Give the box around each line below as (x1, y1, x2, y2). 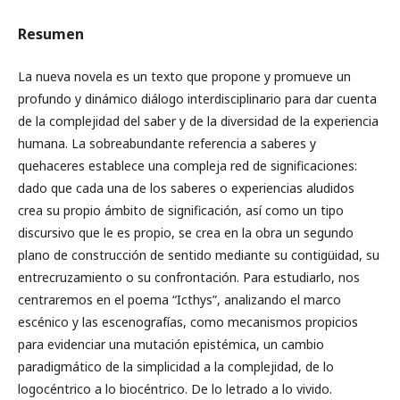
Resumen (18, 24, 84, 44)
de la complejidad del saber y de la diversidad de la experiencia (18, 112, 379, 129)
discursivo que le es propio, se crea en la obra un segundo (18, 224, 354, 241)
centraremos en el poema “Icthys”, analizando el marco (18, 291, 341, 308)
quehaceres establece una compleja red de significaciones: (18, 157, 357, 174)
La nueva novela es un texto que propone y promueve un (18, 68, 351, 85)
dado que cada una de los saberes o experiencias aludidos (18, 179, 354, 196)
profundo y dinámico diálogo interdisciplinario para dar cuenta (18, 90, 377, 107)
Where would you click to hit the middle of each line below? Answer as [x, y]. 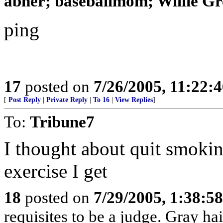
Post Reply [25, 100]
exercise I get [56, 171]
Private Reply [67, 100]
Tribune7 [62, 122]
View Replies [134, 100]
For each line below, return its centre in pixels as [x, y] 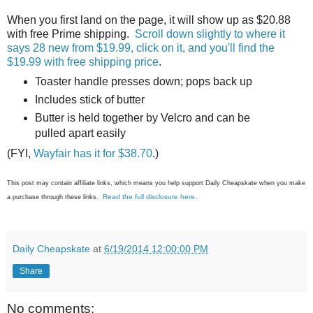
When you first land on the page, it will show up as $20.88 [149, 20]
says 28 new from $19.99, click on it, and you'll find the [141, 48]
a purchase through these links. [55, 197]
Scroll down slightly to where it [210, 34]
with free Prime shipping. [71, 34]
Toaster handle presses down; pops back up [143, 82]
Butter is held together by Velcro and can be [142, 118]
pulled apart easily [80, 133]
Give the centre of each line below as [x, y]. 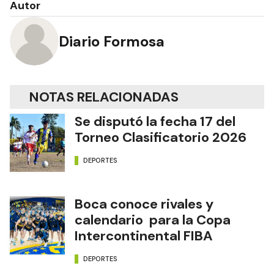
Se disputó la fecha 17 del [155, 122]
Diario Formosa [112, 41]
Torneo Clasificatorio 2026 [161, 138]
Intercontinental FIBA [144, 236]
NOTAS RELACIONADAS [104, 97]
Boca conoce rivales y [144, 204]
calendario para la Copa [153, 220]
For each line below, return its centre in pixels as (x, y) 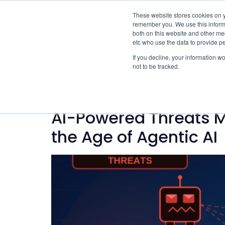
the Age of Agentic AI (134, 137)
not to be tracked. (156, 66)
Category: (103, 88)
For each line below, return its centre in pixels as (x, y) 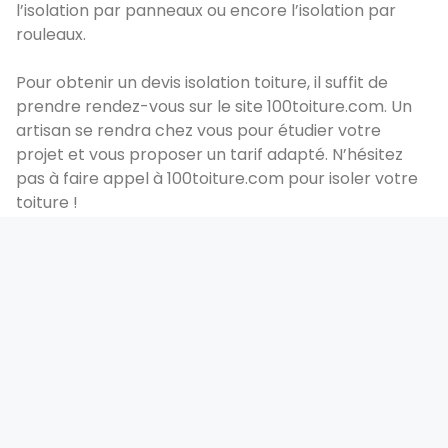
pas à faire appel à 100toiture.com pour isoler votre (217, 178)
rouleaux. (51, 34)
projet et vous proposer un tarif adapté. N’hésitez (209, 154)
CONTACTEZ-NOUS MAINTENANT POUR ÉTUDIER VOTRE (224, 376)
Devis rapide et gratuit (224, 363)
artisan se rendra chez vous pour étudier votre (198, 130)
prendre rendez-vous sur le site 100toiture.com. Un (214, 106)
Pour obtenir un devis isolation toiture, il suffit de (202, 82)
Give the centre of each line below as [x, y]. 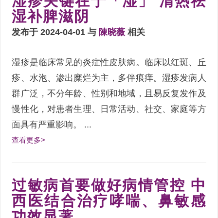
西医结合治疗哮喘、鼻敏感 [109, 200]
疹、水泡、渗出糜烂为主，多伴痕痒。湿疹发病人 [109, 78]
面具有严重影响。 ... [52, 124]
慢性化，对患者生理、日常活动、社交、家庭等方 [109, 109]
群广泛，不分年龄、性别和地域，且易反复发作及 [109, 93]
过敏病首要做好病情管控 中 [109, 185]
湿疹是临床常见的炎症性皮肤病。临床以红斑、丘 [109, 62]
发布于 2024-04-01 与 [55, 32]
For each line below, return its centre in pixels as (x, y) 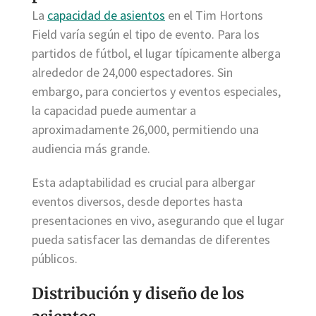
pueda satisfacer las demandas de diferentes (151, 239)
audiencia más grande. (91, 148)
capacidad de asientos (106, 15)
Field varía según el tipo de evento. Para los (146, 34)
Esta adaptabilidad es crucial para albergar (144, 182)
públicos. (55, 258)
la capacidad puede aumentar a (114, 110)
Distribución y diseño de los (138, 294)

-------

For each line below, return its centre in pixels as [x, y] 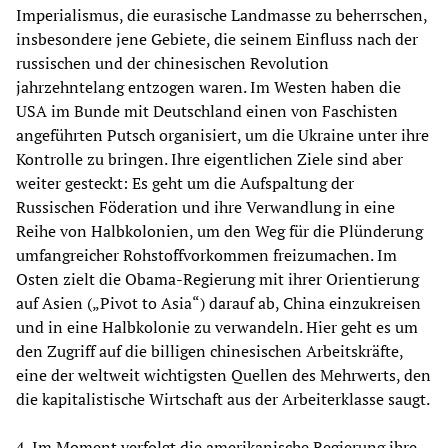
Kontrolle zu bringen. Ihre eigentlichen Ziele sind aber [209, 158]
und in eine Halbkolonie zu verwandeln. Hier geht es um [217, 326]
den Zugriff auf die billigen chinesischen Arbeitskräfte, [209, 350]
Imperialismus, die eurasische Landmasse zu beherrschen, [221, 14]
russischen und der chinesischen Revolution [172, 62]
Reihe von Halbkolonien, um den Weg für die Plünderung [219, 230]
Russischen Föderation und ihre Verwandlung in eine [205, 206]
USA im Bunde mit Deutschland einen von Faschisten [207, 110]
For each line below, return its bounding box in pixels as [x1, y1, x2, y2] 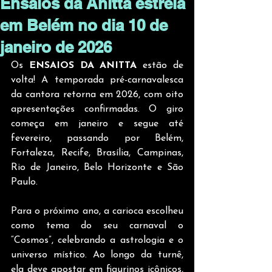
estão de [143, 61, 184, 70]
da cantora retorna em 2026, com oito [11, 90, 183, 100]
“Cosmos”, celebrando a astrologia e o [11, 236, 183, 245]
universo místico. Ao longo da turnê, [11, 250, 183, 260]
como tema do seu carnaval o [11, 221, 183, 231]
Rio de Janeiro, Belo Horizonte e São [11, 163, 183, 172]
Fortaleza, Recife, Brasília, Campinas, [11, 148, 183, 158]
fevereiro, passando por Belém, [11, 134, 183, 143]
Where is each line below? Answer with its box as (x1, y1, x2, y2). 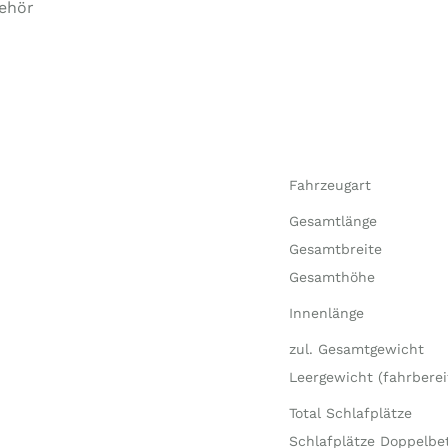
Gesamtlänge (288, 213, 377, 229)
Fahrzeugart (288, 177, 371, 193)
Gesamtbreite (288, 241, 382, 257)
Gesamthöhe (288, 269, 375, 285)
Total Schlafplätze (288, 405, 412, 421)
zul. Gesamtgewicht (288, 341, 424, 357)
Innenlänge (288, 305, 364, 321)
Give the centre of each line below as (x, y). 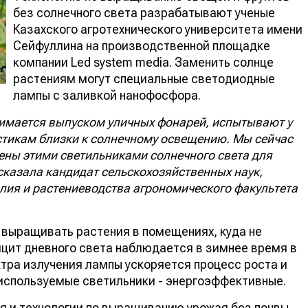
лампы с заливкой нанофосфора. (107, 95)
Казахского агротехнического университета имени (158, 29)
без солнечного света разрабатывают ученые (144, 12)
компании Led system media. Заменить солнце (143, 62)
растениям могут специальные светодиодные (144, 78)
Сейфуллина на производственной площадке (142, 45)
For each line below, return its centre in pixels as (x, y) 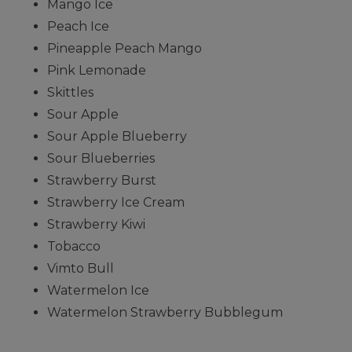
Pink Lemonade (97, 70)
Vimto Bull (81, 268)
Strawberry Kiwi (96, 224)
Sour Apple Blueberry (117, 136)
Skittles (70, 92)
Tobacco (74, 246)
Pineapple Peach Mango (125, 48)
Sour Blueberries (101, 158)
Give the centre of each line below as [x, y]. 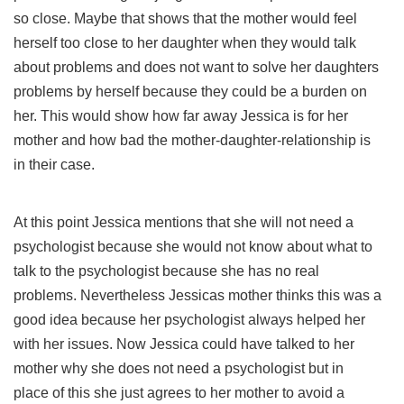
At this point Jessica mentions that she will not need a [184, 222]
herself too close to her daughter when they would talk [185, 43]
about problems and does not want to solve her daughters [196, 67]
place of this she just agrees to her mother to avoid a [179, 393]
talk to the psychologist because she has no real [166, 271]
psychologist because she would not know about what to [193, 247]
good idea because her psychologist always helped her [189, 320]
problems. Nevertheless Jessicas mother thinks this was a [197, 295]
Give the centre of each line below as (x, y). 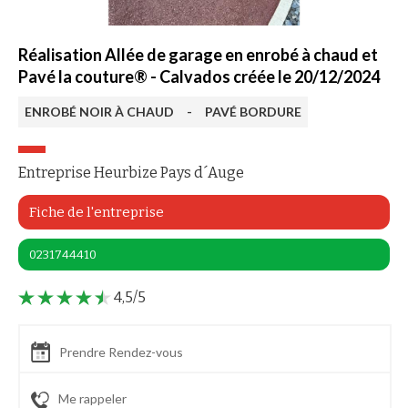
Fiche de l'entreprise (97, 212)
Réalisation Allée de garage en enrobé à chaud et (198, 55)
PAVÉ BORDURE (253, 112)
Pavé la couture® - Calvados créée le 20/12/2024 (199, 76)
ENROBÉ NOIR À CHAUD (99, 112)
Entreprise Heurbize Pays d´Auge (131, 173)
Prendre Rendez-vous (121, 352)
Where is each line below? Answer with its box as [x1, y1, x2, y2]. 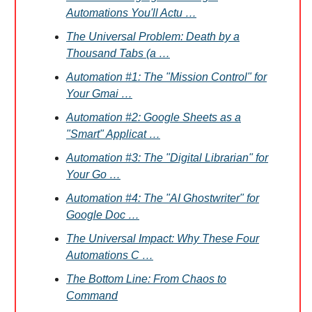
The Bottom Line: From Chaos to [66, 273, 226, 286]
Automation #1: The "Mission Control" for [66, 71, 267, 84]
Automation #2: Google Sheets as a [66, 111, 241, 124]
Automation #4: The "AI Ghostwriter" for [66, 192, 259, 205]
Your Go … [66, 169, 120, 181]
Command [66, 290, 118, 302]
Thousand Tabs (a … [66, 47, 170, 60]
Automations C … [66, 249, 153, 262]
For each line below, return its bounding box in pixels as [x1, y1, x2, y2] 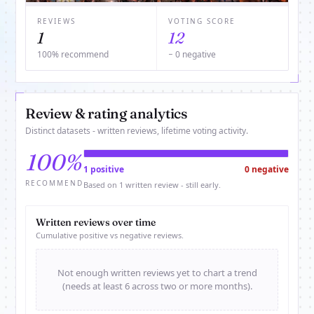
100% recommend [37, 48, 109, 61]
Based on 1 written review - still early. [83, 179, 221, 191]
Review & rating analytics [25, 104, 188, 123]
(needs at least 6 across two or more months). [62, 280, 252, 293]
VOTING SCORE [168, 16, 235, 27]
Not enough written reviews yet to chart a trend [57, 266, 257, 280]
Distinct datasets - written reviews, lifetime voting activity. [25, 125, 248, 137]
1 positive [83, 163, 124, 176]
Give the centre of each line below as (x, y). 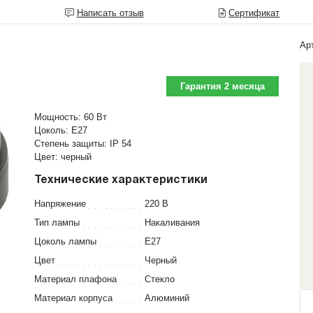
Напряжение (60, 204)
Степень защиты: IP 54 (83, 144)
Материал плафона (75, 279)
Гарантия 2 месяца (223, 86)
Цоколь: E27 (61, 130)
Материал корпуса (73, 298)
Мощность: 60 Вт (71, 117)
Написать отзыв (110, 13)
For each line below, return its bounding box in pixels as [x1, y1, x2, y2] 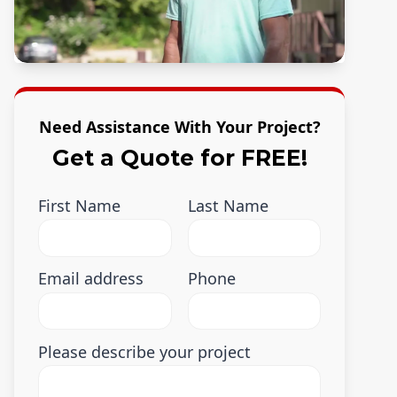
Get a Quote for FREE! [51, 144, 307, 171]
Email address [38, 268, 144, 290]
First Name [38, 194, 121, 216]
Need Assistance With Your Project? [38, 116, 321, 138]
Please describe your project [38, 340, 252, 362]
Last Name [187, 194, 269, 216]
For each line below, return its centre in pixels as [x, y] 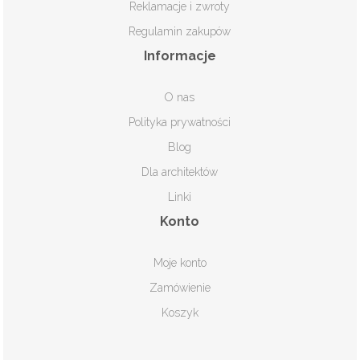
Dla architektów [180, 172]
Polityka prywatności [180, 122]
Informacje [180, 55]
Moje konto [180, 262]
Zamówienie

-------

▶ _Problem requirements_:
Among the entries above, how many lines contain the string "reviews"? Write the number alone.

▶ _Response to this task_:
2